▸ Task to carry out
Could you write out the listing below exactly as it stands, leaving out the pictures?

▸ Exercise data
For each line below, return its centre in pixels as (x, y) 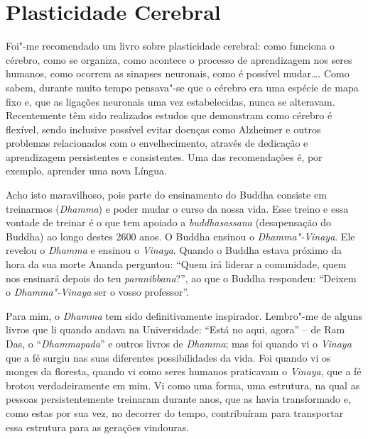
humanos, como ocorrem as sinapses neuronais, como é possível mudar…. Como (178, 73)
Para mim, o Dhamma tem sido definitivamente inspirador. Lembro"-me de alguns (184, 315)
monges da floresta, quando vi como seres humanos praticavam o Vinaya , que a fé (184, 371)
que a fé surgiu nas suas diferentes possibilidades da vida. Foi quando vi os (168, 357)
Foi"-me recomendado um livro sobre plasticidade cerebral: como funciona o (171, 46)
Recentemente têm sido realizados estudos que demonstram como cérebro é (169, 115)
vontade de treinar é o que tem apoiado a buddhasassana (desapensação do (168, 222)
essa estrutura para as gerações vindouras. (98, 427)
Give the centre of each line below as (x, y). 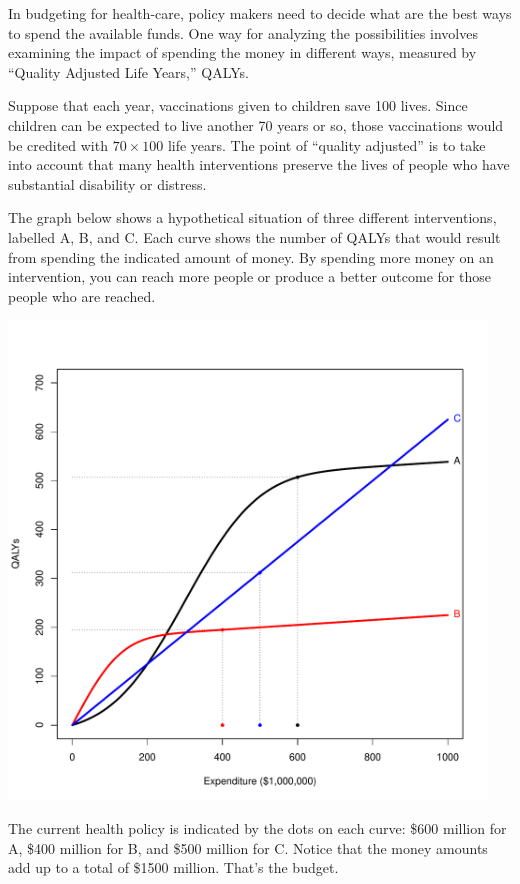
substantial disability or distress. (107, 183)
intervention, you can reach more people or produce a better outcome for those (249, 276)
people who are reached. (82, 295)
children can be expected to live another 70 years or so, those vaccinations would (256, 124)
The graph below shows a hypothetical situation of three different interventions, (252, 217)
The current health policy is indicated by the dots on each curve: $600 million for (257, 827)
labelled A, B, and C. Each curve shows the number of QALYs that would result (254, 236)
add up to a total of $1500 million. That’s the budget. (173, 867)
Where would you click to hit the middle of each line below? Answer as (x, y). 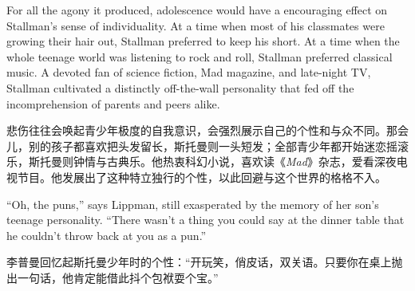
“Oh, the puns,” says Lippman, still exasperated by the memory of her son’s (193, 204)
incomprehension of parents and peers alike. (113, 103)
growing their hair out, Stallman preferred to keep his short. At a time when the (203, 41)
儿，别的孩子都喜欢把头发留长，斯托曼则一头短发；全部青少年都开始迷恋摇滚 (207, 145)
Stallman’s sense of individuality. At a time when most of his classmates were (196, 25)
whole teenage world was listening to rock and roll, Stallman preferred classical (200, 56)
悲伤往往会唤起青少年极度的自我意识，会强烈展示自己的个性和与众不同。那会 (207, 130)
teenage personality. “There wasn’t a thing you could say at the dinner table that (206, 220)
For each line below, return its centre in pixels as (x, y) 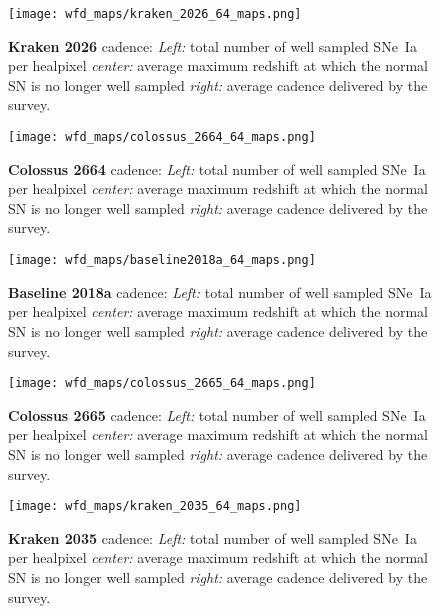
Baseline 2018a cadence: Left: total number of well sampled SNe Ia (220, 291)
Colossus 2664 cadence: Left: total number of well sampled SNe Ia (217, 168)
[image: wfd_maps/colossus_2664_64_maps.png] (162, 137)
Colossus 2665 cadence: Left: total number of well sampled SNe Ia (217, 414)
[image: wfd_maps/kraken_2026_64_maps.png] (155, 14)
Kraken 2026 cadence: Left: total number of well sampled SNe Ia (212, 45)
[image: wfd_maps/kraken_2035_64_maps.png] (155, 506)
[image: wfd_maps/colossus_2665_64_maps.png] (162, 383)
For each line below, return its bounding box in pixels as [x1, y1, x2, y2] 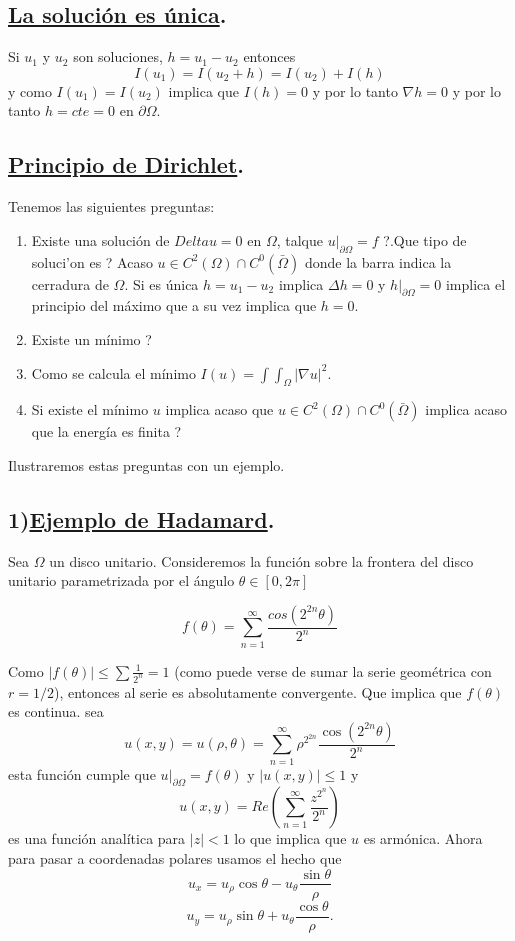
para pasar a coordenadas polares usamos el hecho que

▸ Expected answer
For each line below, return its centre in pixels as (x, y) 
humanos, como ocorrem as sinapses neuronais, como é possível mudar…. Como (178, 73)
Para mim, o Dhamma tem sido definitivamente inspirador. Lembro"-me de alguns (184, 315)
monges da floresta, quando vi como seres humanos praticavam o Vinaya , que a fé (184, 371)
que a fé surgiu nas suas diferentes possibilidades da vida. Foi quando vi os (168, 357)
Foi"-me recomendado um livro sobre plasticidade cerebral: como funciona o (171, 46)
Recentemente têm sido realizados estudos que demonstram como cérebro é (169, 115)
vontade de treinar é o que tem apoiado a buddhasassana (desapensação do (168, 222)
essa estrutura para as gerações vindouras. (98, 427)
Give the centre of each line below as (x, y). 
substantial disability or distress. (107, 183)
intervention, you can reach more people or produce a better outcome for those (249, 276)
people who are reached. (82, 295)
children can be expected to live another 70 years or so, those vaccinations would (256, 124)
The graph below shows a hypothetical situation of three different interventions, (252, 217)
The current health policy is indicated by the dots on each curve: $600 million for (257, 827)
labelled A, B, and C. Each curve shows the number of QALYs that would result (254, 236)
add up to a total of $1500 million. That’s the budget. (173, 867)
Where would you click to hit the middle of each line below? Answer as (x, y). 
“Oh, the puns,” says Lippman, still exasperated by the memory of her son’s (193, 204)
incomprehension of parents and peers alike. (113, 103)
growing their hair out, Stallman preferred to keep his short. At a time when the (203, 41)
儿，别的孩子都喜欢把头发留长，斯托曼则一头短发；全部青少年都开始迷恋摇滚 (207, 145)
Stallman’s sense of individuality. At a time when most of his classmates were (196, 25)
whole teenage world was listening to rock and roll, Stallman preferred classical (200, 56)
悲伤往往会唤起青少年极度的自我意识，会强烈展示自己的个性和与众不同。那会 (207, 130)
teenage personality. “There wasn’t a thing you could say at the dinner table that (206, 220)
For each line below, return its centre in pixels as (x, y) 
Baseline 2018a cadence: Left: total number of well sampled SNe Ia (220, 291)
Colossus 2664 cadence: Left: total number of well sampled SNe Ia (217, 168)
[image: wfd_maps/colossus_2664_64_maps.png] (162, 137)
Colossus 2665 cadence: Left: total number of well sampled SNe Ia (217, 414)
[image: wfd_maps/kraken_2026_64_maps.png] (155, 14)
Kraken 2026 cadence: Left: total number of well sampled SNe Ia (212, 45)
[image: wfd_maps/kraken_2035_64_maps.png] (155, 506)
[image: wfd_maps/colossus_2665_64_maps.png] (162, 383)
For each line below, return its bounding box in pixels as [x1, y1, x2, y2] 
para pasar a coordenadas polares usamos el hecho que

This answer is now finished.